Ion channels normally pass in both directions, and rectification means that the channel is selective in the direction of the current, in the process of myocardial action potential repolarization phase 2, that is, the plateau phase. One of the most important reasons for the formation of the plateau period is the inward rectification characteristic of IK1, which is very permeable at resting potential, and mainly outward current. When the membrane is hyperpolarized and the negative value of the membrane potential is greater than the equilibrium potential of IK1, the electric field force that promotes the influx of potassium ions is greater than the concentration potential energy that promotes the outflow of potassium ions, so the influx of potassium ions occurs, and the permeability is high. Conversely, when the membrane is depolarized, the permeability of IK1 decreases, and the outflow of potassium ions through IK1 decreases, and the outflow of potassium ions through IK1 is close to zero when the depolarization is lower or positive.

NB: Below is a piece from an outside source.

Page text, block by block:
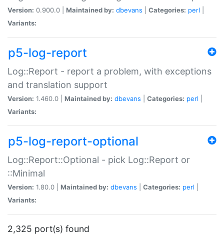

Obviously, this channel has greater permeability to the influx of potassium ions during hyperpolarization than the outflow of potassium ions during depolarization, like the action of a diode. This phenomenon in which the permeability of potassium ions is reduced by depolarization of the membrane is called inward rectification. In the outward rectifier potassium channel, the outflow current of potassium ions is much greater than that of potassium inflow under the same voltage difference.

More than -40mV I think introversion means that the curve of the voltage-current graph is curved downwards and the direction of the ion current should not be directly related (although the direction of the current is indeed inward at the time).

The phenomenon that the permeability of the IK1 channel to K+ is reduced due to the depolarization of the membrane is called inward rectification.

I would like to ask, the eighth edition of the physiology book says that the inward rectifier potassium channel begins to work in the second plateau stage, and the potassium ions in the super-membrane state should be inflow, so why is it still the main outward current in the second phase?